Atlantic released a smash follow-up, Come on Feel the Lemonheads, in October 1993. The album brought Dando a genuine charting single ("Into your Arms") as well as instant classics such as "Great Big No", "Down About It", "Being Around", and "You Can Take it with You." In winter 1993/1994 Evan Dando was in your living room, thanks to live appearances on the Letterman and Leno late night network TV shows. Inevitably, in Warrington, Pennsylvania, a 20-something named Jeff Fox published the first issue of his backlash ‘zine Die Evan Dando, Die.

Product Description

"It really sounds like THE LEMONHEADS. Maybe a little better." Evan Dando is getting a bit conspiratorial about the latest incarnation of the legendary pop/punk outfit he formed a full two decades ago, now about to unleash their eighth album on an unsuspecting and defenseless world. And how does this new release—the first for THE LEMONHEADS on Vagrant Records—compare to, say, Dando’s much-acclaimed solo work of the past few years? "Louder, faster, more like BUZZCOCKS pop-punk—and way less introspective."

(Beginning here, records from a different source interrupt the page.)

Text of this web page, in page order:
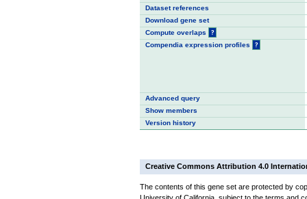
Dataset references
Download gene set
Compute overlaps
?
Compendia expression profiles
?
Advanced query
Show members
Version history
Creative Commons Attribution 4.0
The contents of this gene set are protected by
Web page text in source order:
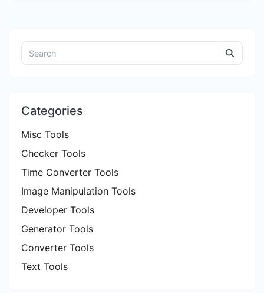
Categories
Misc Tools
Checker Tools
Time Converter Tools
Image Manipulation Tools
Developer Tools
Generator Tools
Converter Tools
Text Tools
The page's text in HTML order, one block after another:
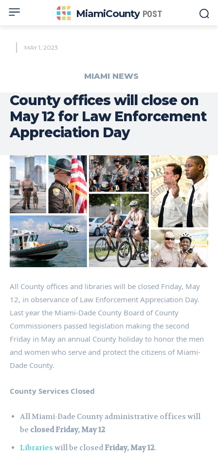
MiamiCounty POST
MAY 1, 2023
MIAMI NEWS
County offices will close on
May 12 for Law Enforcement
Appreciation Day
All County offices and libraries will be closed Friday, May
12, in observance of Law Enforcement Appreciation Day.
Last year the Miami-Dade County Board of County
Commissioners passed legislation making the second
Friday in May an annual County holiday to honor the men
and women who serve and protect the citizens of Miami-
Dade County.
County Services Closed
All Miami-Dade County administrative offices will
be closed Friday, May 12
Libraries will be closedFriday, May 12.
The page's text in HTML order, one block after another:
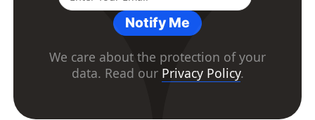
Notify Me
We care about the protection of your
data. Read our Privacy Policy.
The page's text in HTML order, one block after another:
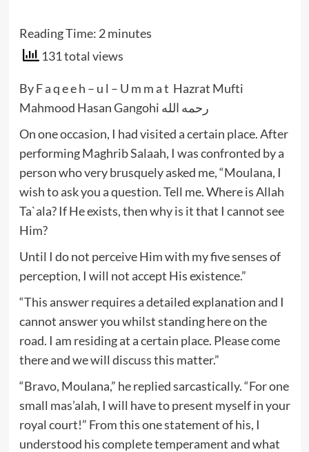
Reading Time: 2 minutes
131 total views
By F a q e e h – u l – U m m a t Hazrat Mufti
Mahmood Hasan Gangohi رحمه الله
On one occasion, I had visited a certain place. After
performing Maghrib Salaah, I was confronted by a
person who very brusquely asked me, “Moulana, I
wish to ask you a question. Tell me. Where is Allah
Ta`ala? If He exists, then why is it that I cannot see
Him?
Until I do not perceive Him with my five senses of
perception, I will not accept His existence.”
“This answer requires a detailed explanation and I
cannot answer you whilst standing here on the
road. I am residing at a certain place. Please come
there and we will discuss this matter.”
“Bravo, Moulana,” he replied sarcastically. “For one
small mas’alah, I will have to present myself in your
royal court!” From this one statement of his, I
understood his complete temperament and what
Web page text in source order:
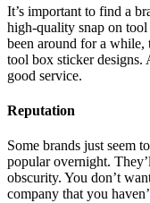
It’s important to find a
high-quality snap on tool
been around for a while,
tool box sticker designs.
good service.
Reputation
Some brands just seem
popular overnight.
obscurity. You don’t
company that you
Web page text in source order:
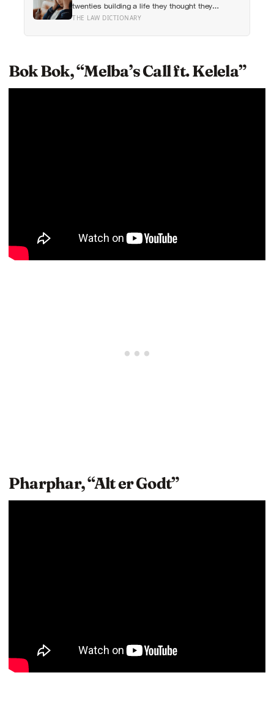
twenties building a life they thought they
wanted, only to reach their thirties and realize
success
THE LAW DICTIONARY
Bok Bok, “Melba’s Call ft. Kelela”
Pharphar, “Alt er Godt”
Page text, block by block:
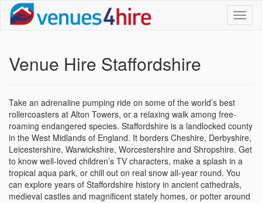
Venue Hire Staffordshire
Take an adrenaline pumping ride on some of the world’s best
rollercoasters at Alton Towers, or a relaxing walk among free-
roaming endangered species. Staffordshire is a landlocked county
in the West Midlands of England. It borders Cheshire, Derbyshire,
Leicestershire, Warwickshire, Worcestershire and Shropshire. Get
to know well-loved children’s TV characters, make a splash in a
tropical aqua park, or chill out on real snow all-year round. You
can explore years of Staffordshire history in ancient cathedrals,
medieval castles and magnificent stately homes, or potter around
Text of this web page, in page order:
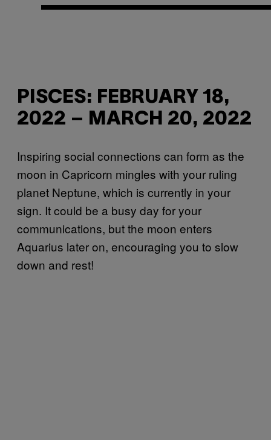
PISCES: FEBRUARY 18,
2022 – MARCH 20, 2022
Inspiring social connections can form as the
moon in Capricorn mingles with your ruling
planet Neptune, which is currently in your
sign. It could be a busy day for your
communications, but the moon enters
Aquarius later on, encouraging you to slow
down and rest!
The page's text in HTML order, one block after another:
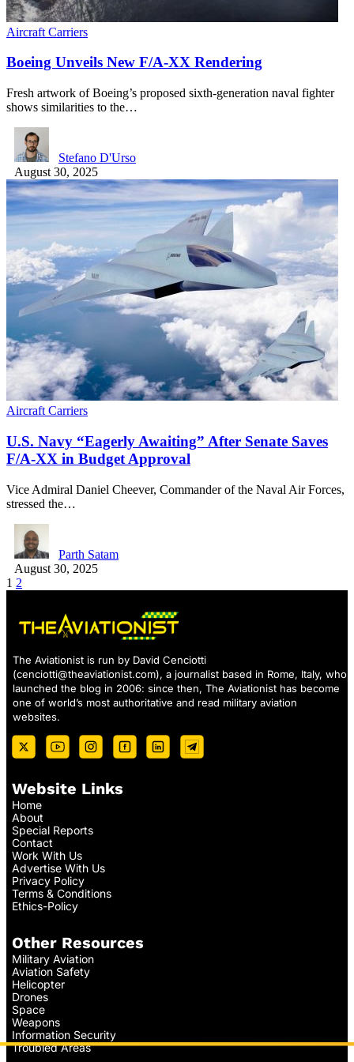
Aircraft Carriers
Boeing Unveils New F/A-XX Rendering
Fresh artwork of Boeing’s proposed sixth-generation naval fighter
shows similarities to the…
Stefano D'Urso
August 30, 2025
Aircraft Carriers
U.S. Navy “Eagerly Awaiting” After Senate Saves
F/A-XX in Budget Approval
Vice Admiral Daniel Cheever, Commander of the Naval Air Forces,
stressed the…
Parth Satam
August 30, 2025
1 2
The Aviationist is run by David Cenciotti
(cenciotti@theaviationist.com), a journalist based in Rome, Italy, who
launched the blog in 2006: since then, The Aviationist has become
one of world’s most authoritative and read military aviation
websites.
Website Links
Home
About
Special Reports
Contact
Work With Us
Advertise With Us
Privacy Policy
Terms & Conditions
Ethics-Policy
Other Resources
Military Aviation
Aviation Safety
Helicopter
Drones
Space
Weapons
Information Security
Troubled Areas
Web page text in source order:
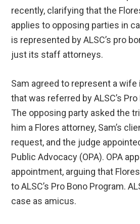
recently, clarifying that the
applies to opposing parties in
is represented by ALSC’s pro
just its staff attorneys.
Sam agreed to represent a wife
that was referred by ALSC’s
The opposing party asked the
him a Flores attorney, Sam’s
request, and the judge
Public Advocacy (OPA). OPA
appointment, arguing that
to ALSC’s Pro Bono Program.
case as amicus.
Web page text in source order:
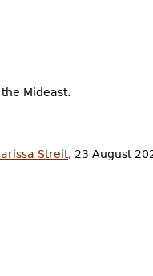
Mideast.
Streit, 23 August
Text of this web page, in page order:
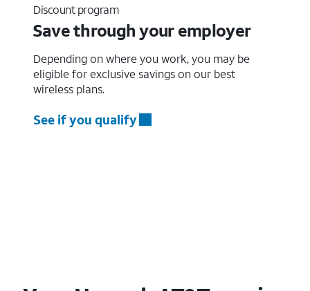
Discount program
Save through your employer
Depending on where you work, you may be
eligible for exclusive savings on our best
wireless plans.
See if you qualify
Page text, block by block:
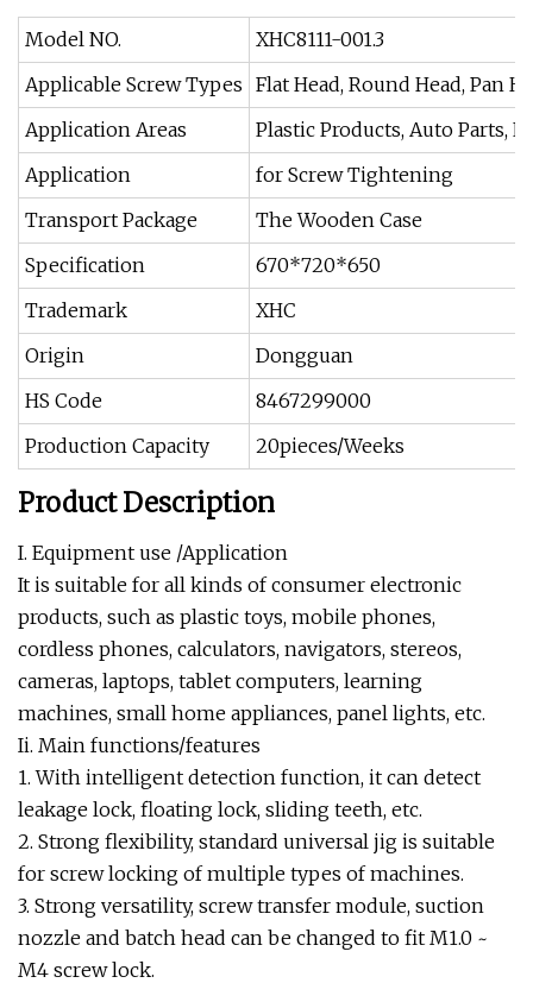
Model NO.
XHC8111-001.3
Applicable Screw Types Flat Head, Round Head, Pan
Application Areas
Plastic Products, Auto Parts,
Application
for Screw Tightening
Transport Package
The Wooden Case
Specification
670*720*650
Trademark
XHC
Origin
Dongguan
HS Code
8467299000
Production Capacity
20pieces/Weeks
Product Description
I. Equipment use /Application
It is suitable for all kinds of consumer electronic
products, such as plastic toys, mobile phones,
cordless phones, calculators, navigators, stereos,
cameras, laptops, tablet computers, learning
machines, small home appliances, panel lights, etc.
Ii. Main functions/features
1. With intelligent detection function, it can detect
leakage lock, floating lock, sliding teeth, etc.
2. Strong flexibility, standard universal jig is suitable
for screw locking of multiple types of machines.
3. Strong versatility, screw transfer module, suction
nozzle and batch head can be changed to fit M1.0 ~
M4 screw lock.
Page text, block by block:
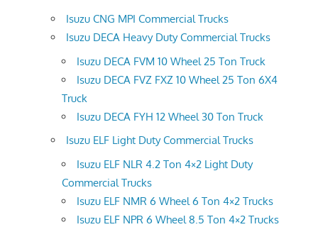
Isuzu CNG MPI Commercial Trucks
Isuzu DECA Heavy Duty Commercial Trucks
Isuzu DECA FVM 10 Wheel 25 Ton Truck
Isuzu DECA FVZ FXZ 10 Wheel 25 Ton 6X4
Truck
Isuzu DECA FYH 12 Wheel 30 Ton Truck
Isuzu ELF Light Duty Commercial Trucks
Isuzu ELF NLR 4.2 Ton 4×2 Light Duty
Commercial Trucks
Isuzu ELF NMR 6 Wheel 6 Ton 4×2 Trucks
Isuzu ELF NPR 6 Wheel 8.5 Ton 4×2 Trucks
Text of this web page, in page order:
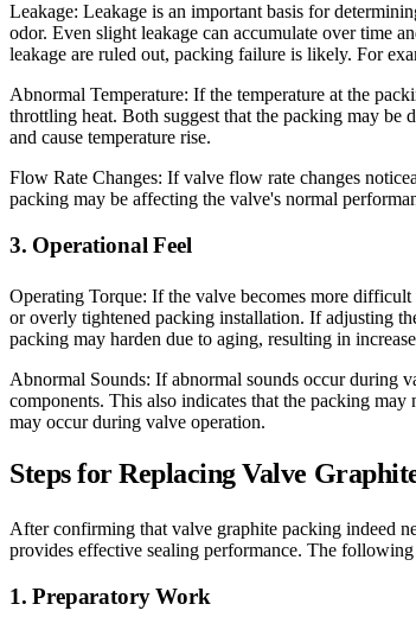
Leakage: Leakage is an important basis for
odor. Even slight leakage can accumulate over time
leakage are ruled out, packing failure is likely. For
Abnormal Temperature: If the temperature at the
throttling heat. Both suggest that the packing may be
and cause temperature rise.
Flow Rate Changes: If valve flow rate changes
packing may be affecting the valve's normal
3. Operational Feel
Operating Torque: If the valve becomes more
or overly tightened packing installation. If adjusting
packing may harden due to aging, resulting in
Abnormal Sounds: If abnormal sounds occur during
components. This also indicates that the packing
may occur during valve operation.
Steps for Replacing Valve
After confirming that valve graphite packing indeed
provides effective sealing performance. The
1. Preparatory Work
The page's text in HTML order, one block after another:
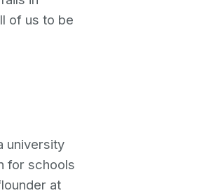
of us to be
university
for schools
at
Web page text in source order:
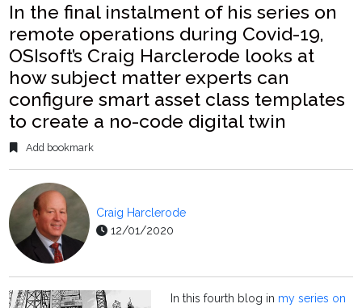
In the final instalment of his series on
remote operations during Covid-19,
OSIsoft’s Craig Harclerode looks at
how subject matter experts can
configure smart asset class templates
to create a no-code digital twin
Add bookmark
Craig Harclerode
12/01/2020
In this fourth blog in my series on
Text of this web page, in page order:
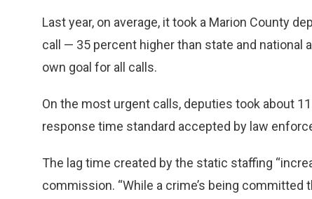
Last year, on average, it took a Marion County
call — 35 percent higher than state and national
own goal for all calls.
On the most urgent calls, deputies took about
response time standard accepted by law
The lag time created by the static staffing
commission. “While a crime’s being committed
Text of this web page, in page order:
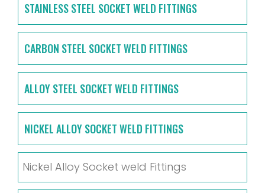
STAINLESS STEEL SOCKET WELD FITTINGS
CARBON STEEL SOCKET WELD FITTINGS
ALLOY STEEL SOCKET WELD FITTINGS
NICKEL ALLOY SOCKET WELD FITTINGS
Nickel Alloy Socket weld Fittings
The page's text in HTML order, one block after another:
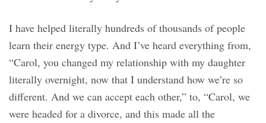
I have helped literally hundreds of thousands of people
learn their energy type. And I’ve heard everything from,
“Carol, you changed my relationship with my daughter
literally overnight, now that I understand how we’re so
different. And we can accept each other,” to, “Carol, we
were headed for a divorce, and this made all the
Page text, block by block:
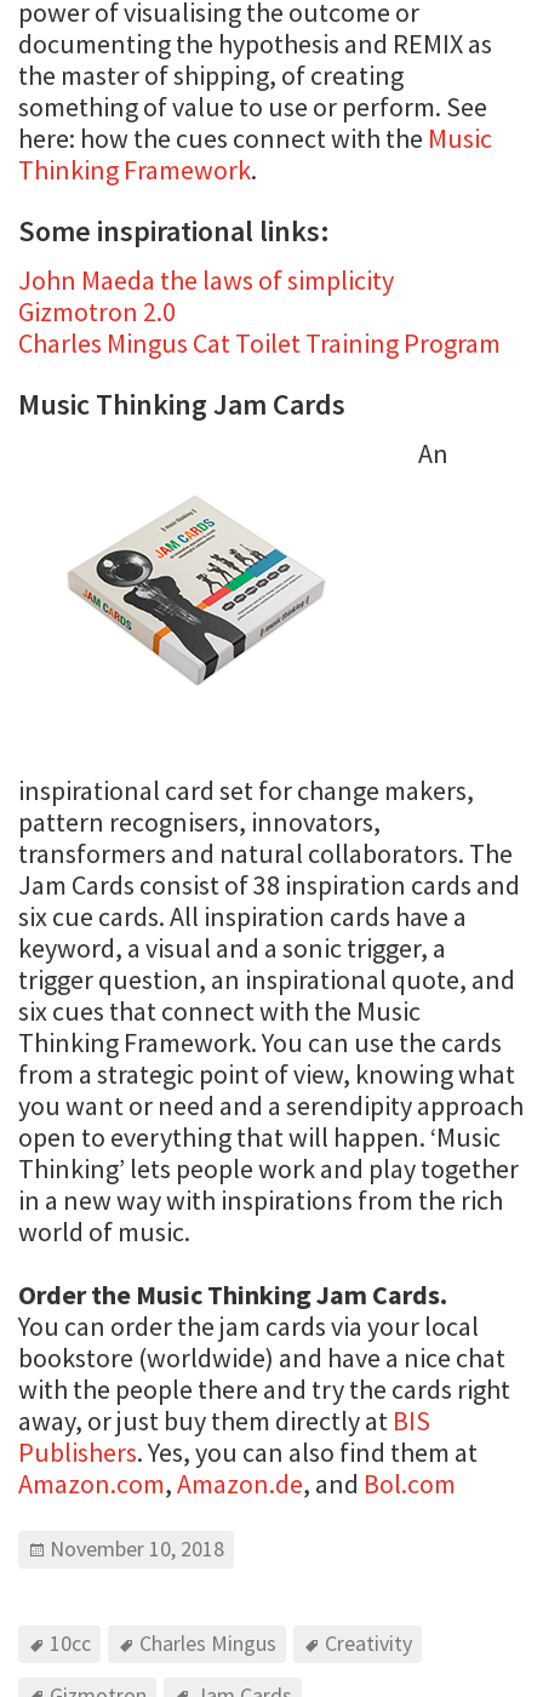
power of visualising the outcome or
documenting the hypothesis and REMIX as
the master of shipping, of creating
something of value to use or perform. See
here: how the cues connect with the Music
Thinking Framework.
Some inspirational links:
John Maeda the laws of simplicity
Gizmotron 2.0
Charles Mingus Cat Toilet Training Program
Music Thinking Jam Cards
An
inspirational card set for change makers,
pattern recognisers, innovators,
transformers and natural collaborators. The
Jam Cards consist of 38 inspiration cards and
six cue cards. All inspiration cards have a
keyword, a visual and a sonic trigger, a
trigger question, an inspirational quote, and
six cues that connect with the Music
Thinking Framework. You can use the cards
from a strategic point of view, knowing what
you want or need and a serendipity approach
open to everything that will happen. ‘Music
Thinking’ lets people work and play together
in a new way with inspirations from the rich
world of music.
Order the Music Thinking Jam Cards.
You can order the jam cards via your local
bookstore (worldwide) and have a nice chat
with the people there and try the cards right
away, or just buy them directly at BIS
Publishers. Yes, you can also find them at
Amazon.com,Amazon.de, and Bol.com
November 10, 2018
10cc Charles Mingus
Creativity
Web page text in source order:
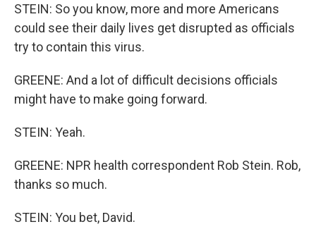
STEIN: So you know, more and more Americans
could see their daily lives get disrupted as officials
try to contain this virus.
GREENE: And a lot of difficult decisions officials
might have to make going forward.
STEIN: Yeah.
GREENE: NPR health correspondent Rob Stein. Rob,
thanks so much.
STEIN: You bet, David.
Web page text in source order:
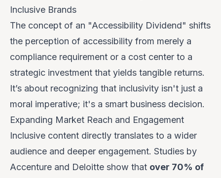
Inclusive Brands
The concept of an "Accessibility Dividend" shifts
the perception of accessibility from merely a
compliance requirement or a cost center to a
strategic investment that yields tangible returns.
It’s about recognizing that inclusivity isn't just a
moral imperative; it's a smart business decision.
Expanding Market Reach and Engagement
Inclusive content directly translates to a wider
audience and deeper engagement. Studies by
Accenture and Deloitte show that over 70% of
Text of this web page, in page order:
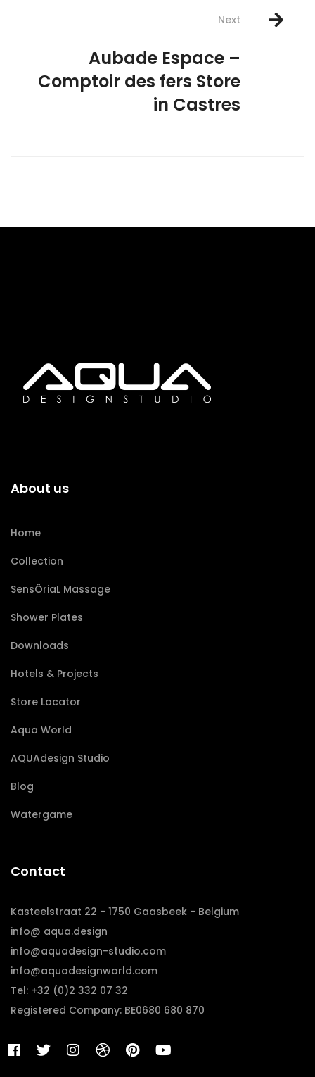
Next
Aubade Espace –
Comptoir des fers Store
in Castres
About us
Home
Collection
SensÔriaL Massage
Shower Plates
Downloads
Hotels & Projects
Store Locator
Aqua World
AQUAdesign Studio
Blog
Watergame
Contact
Kasteelstraat 22 - 1750 Gaasbeek - Belgium
info@ aqua.design
info@aquadesign-studio.com
info@aquadesignworld.com
Tel: +32 (0)2 332 07 32
Registered Company: BE0680 680 870
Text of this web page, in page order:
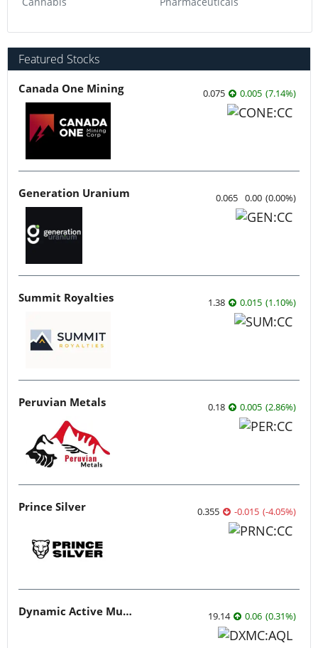
Featured Stocks
Canada One Mining 0.075 0.005 (7.14%)
Generation Uranium 0.065 0.00 (0.00%)
Summit Royalties 1.38 0.015 (1.10%)
Peruvian Metals 0.18 0.005 (2.86%)
Prince Silver 0.355 -0.015 (-4.05%)
Dynamic Active Multi-Crypto ETF 19.14 0.06 (0.31%)
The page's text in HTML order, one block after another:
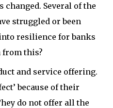
Several of the
struggled or been
resilience for banks
from this?
and service offering.
because of their
do not offer all the
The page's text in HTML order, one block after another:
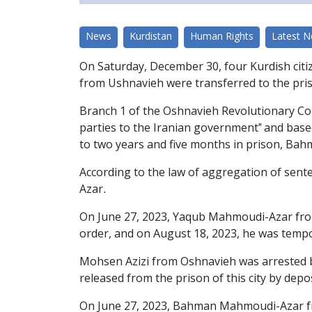
News Kurdistan Human Rights Latest
On Saturday, December 30, four Kurdish
from Ushnavieh were transferred to the
Branch 1 of the Oshnavieh Revolutionary
parties to the Iranian government" and
to two years and five months in prison,
According to the law of aggregation of
Azar.
On June 27, 2023, Yaqub Mahmoudi-Azar
order, and on August 18, 2023, he was
Mohsen Azizi from Oshnavieh was arrested
released from the prison of this city by
On June 27, 2023, Bahman Mahmoudi-
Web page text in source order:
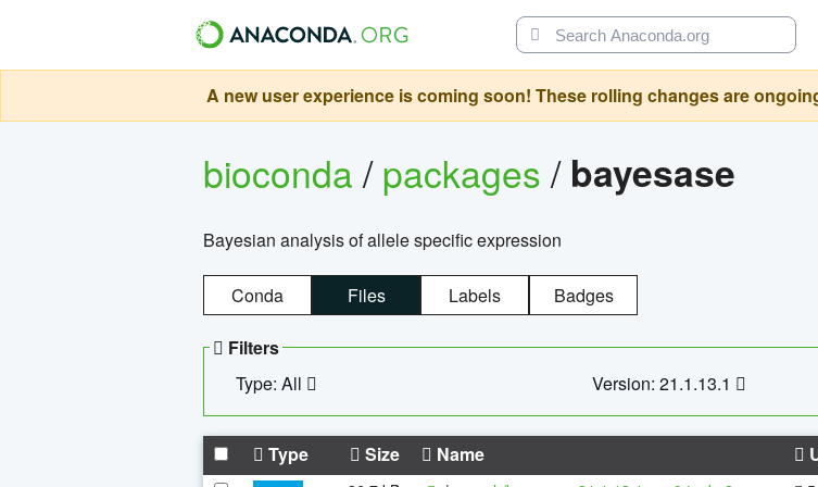
A new user experience is coming soon! These rolling changes are
bioconda/packages/ bayesase
Bayesian analysis of allele specific expression
Conda Files Labels Badges
Filters
Type: All
Version: 21.1.13.1
Type Size Name
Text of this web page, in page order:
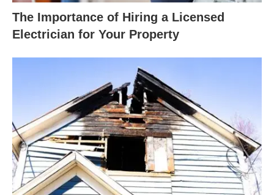
The Importance of Hiring a Licensed
Electrician for Your Property
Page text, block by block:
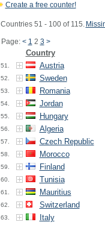
Create a free counter!
Countries 51 - 100 of 115.
Page: < 1 2 3 >
Country
51. Austria
52. Sweden
53. Romania
54. Jordan
55. Hungary
56. Algeria
57. Czech Republic
58. Morocco
59. Finland
60. Tunisia
61. Mauritius
62. Switzerland
63. Italy
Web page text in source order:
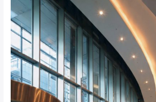
Tailgating
Incidents
by
87%
in
Sandton
Corporate
Buildings

Talk about getting back to your roots. For the Vagrant offering, Dando convened two of his early influences—the unholy duo of drummer Bill Stevenson (DESCENDENTS, BLACK FLAG) and bassist Karl Alvarez (DESCENDENTS)—in a remote Rocky Mountain hideaway. And it was there, off and on over eighteen months, that they kicked out the first LEMONHEADS album in ten years. Said guitarist/singer/songwriter Dando of Stevenson and Alvarez, "I wanna make another loud record, and those are the guys to do it with."

Dando and Stevenson co-produced the album, and Stevenson wrote or co-wrote three of its eleven songs; long-time Australian collaborator Tom Morgan added another two. And very much inna LEMONHEADS stylee, there’s cameos galore: from wunderkind bassist Josh Lattanzi ("Poughkeepsie", "Rule of Three", "In Passing"), certifiable rock giant Garth Hudson (THE BAND, who plays keyboards on "Black Gown" and "December"), and some real foot-on-monitor guitar work by DINOSAUR JR’s J. Mascis ("No Backbone", "Steve’s Boy").